Nel corso della periodizzazione della storia
della marginalità e nella elaborazione di un
immaginario sulla marginalità molti sono stati
i vissuti di persone considerate “depositarie”
di un modo di vivere “altro”, non
paragonabile ai vissuti delle persone
cosiddette “normali”.
Si tratta di persone la cui dolorosa esistenza è
stata vista e giudicata come eversiva,
inquietante, pericolosa, temuta perché
ritenuta in grado di generare quella forma di
paura ancestrale capace di “consumare”
l’identità delle persone “normali” che vivono
Leonardo Trisciuzzi[1] ha affermato che là dove ci
sono deboli, diversi, handicappati, stranieri, “il
centro” mette in moto dei meccanismi di difesa che
si traducono nell’emarginazione. Il problema della
marginalità è un problema di “evoluzionismo
sociale” nel senso che in un mondo ridotto a
“giungla”, sopravvive il più forte, il soggetto più
adeguato ad affrontare con cinismo le esperienze
della vita.
[1] Cfr., L. Trisciuzzi, Il centro e il margine.
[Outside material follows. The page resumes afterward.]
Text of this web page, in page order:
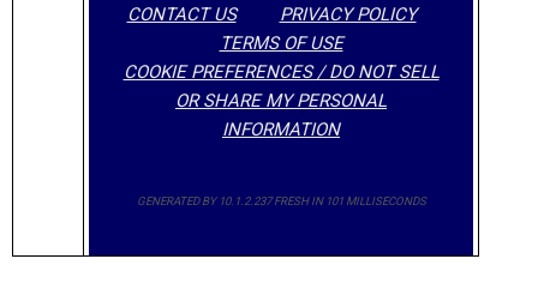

Conformismo educativo e dissenso esistenziale, in
S. Ulivieri, L’educazione e i marginali. Storia, teorie,
luoghi e tipologie dell’emarginazione.
Il termine follia, da un punto di vista
etimologico, deriva dal latino follis, un
termine che approssimativamente
significava: “soffietto, vescica, sacca,
pallone, borsa, sacco gonfio d’aria”.
Intorno al VI secolo si verifica un
cambiamento di senso del termine “follia”
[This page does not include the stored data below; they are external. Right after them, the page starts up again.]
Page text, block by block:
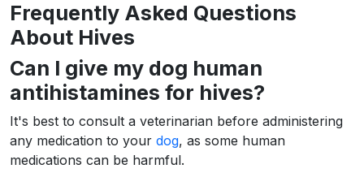
Frequently Asked Questions
About Hives
Can I give my dog human
antihistamines for hives?
It's best to consult a veterinarian before administering
any medication to your dog, as some human
medications can be harmful.
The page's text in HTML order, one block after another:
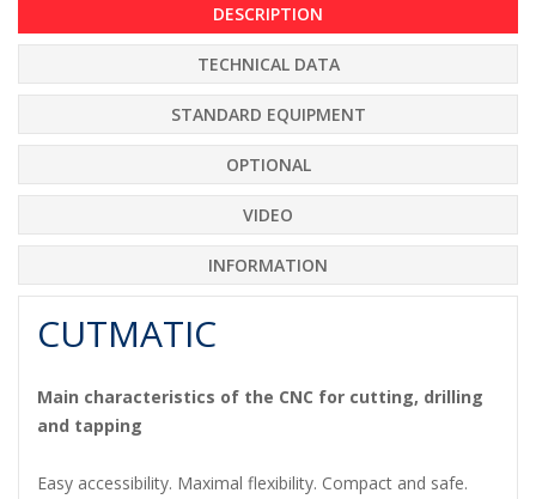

che passerà, così, ad indicare la scarsa
profondità d’intelletto di una persona,
dimensione simile a quella di un pallone
pieno d’aria.
Infatti cosa è “pieno d’aria”? La persona nella
sua totalità? La sua testa, vista nell’antichità
come il fulcro delle facoltà intellettive? Ma,
soprattutto, perchè “l’aria” dovrebbe essere
assimilata ad una dimensione di anormalità?
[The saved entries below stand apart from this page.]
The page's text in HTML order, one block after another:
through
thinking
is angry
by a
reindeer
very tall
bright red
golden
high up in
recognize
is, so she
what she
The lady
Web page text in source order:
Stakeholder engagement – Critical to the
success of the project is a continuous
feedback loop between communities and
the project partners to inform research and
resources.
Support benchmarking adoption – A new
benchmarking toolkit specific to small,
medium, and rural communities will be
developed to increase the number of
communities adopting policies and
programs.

Per comprendere la complessità della dialettica
tra significato semantico del termine “follia” e
l’“oggetto” di tale significato, ovvero la
persona, basta riflettere sul numero
estremamente ampio di parole che la cultura
occidentale ha elaborato per definire una
condizione di follia.
La lingua latina impiegava il termine insania
per indicare la peculiarità patologica della
follia. Oltre a termini come “follia”, “pazzia”,
“insania”, la cultura occidentale si è servita
anche di termini come “alienazione”,
“demenza”, “disordine”, “mania”. Tutto questo
porta alla considerazione che il sapere antico
e moderno non ha mai saputo o voluto dare
una definizione univoca della follia e con
essa dei folli .
La follia è stata vista nel corso dei secoli, sia
come una condizione patologica, inferiore, e
sia come una condizione superiore in quanto
aperta a dimensioni “altre” dell’esistere,
diverse dallo stato di normalità. In numerose
comunità primitive, ancora oggi, colui che è
reputato “folle”, ben lungi dall’essere visto
come un deviato, viene spesso considerato
come un individuo mosso da forze particolari.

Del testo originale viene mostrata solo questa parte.